(Provided records)
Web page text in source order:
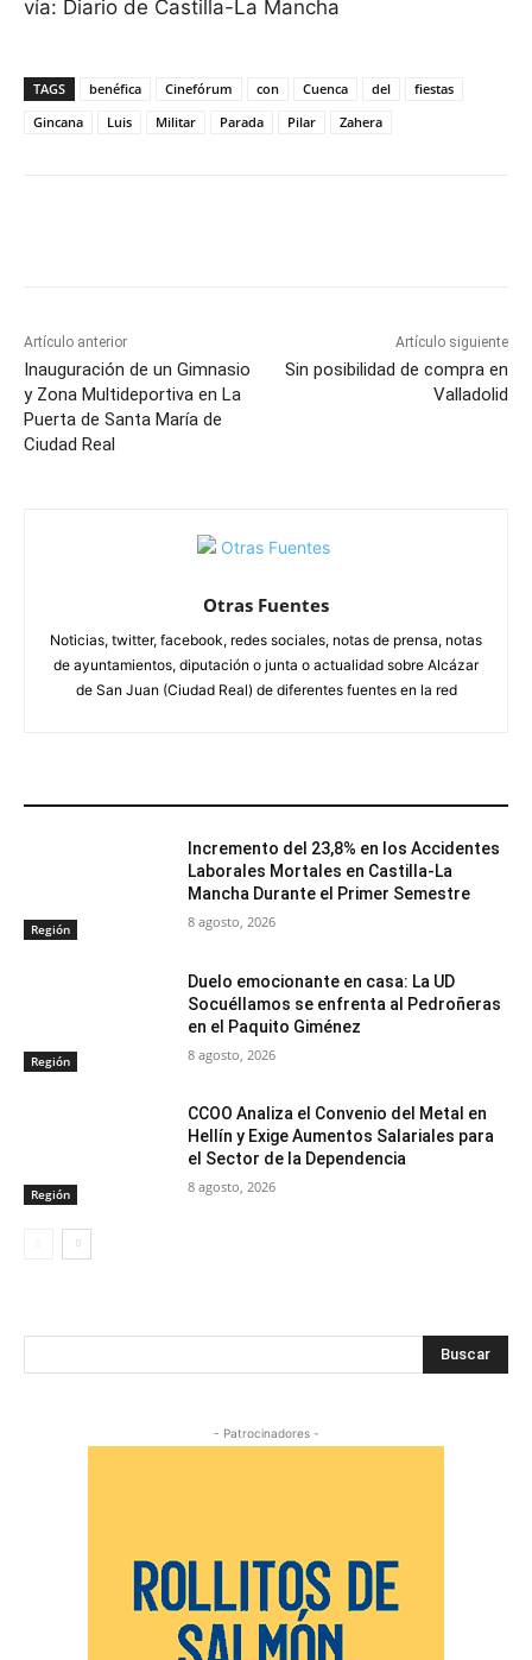
vía: Diario de Castilla-La Mancha
TAGS benéfica Cinefórum con Cuenca del
fiestas
Gincana
Luis Militar Parada Pilar Zahera
Artículo anterior
Inauguración de un Gimnasio
y Zona Multideportiva en La
Puerta de Santa María de
Ciudad Real
Artículo siguiente
Sin posibilidad de compra en
Valladolid
Otras Fuentes
Noticias, twitter, facebook, redes sociales, notas de prensa, notas
de ayuntamientos, diputación o junta o actualidad sobre Alcázar
de San Juan (Ciudad Real) de diferentes fuentes en la red
Región
Incremento del 23,8% en los Accidentes
Laborales Mortales en Castilla-La
Mancha Durante el Primer Semestre
8 agosto, 2026
Región
Duelo emocionante en casa: La UD
Socuéllamos se enfrenta al Pedroñeras
en el Paquito Giménez
8 agosto, 2026
Región
CCOO Analiza el Convenio del Metal en
Hellín y Exige Aumentos Salariales para
el Sector de la Dependencia
8 agosto, 2026
Buscar
- Patrocinadores -

(Assigned task)
Once the line containing "Artículo siguiente" has been located, transcribe exactly and only every line from the first line of the entries through it, excluding pictures.

(Answer space)
Web page text in source order:
vía: Diario de Castilla-La Mancha
TAGS benéfica Cinefórum con Cuenca del
fiestas
Gincana
Luis Militar Parada Pilar Zahera
Artículo anterior
Inauguración de un Gimnasio
y Zona Multideportiva en La
Puerta de Santa María de
Ciudad Real
Artículo siguiente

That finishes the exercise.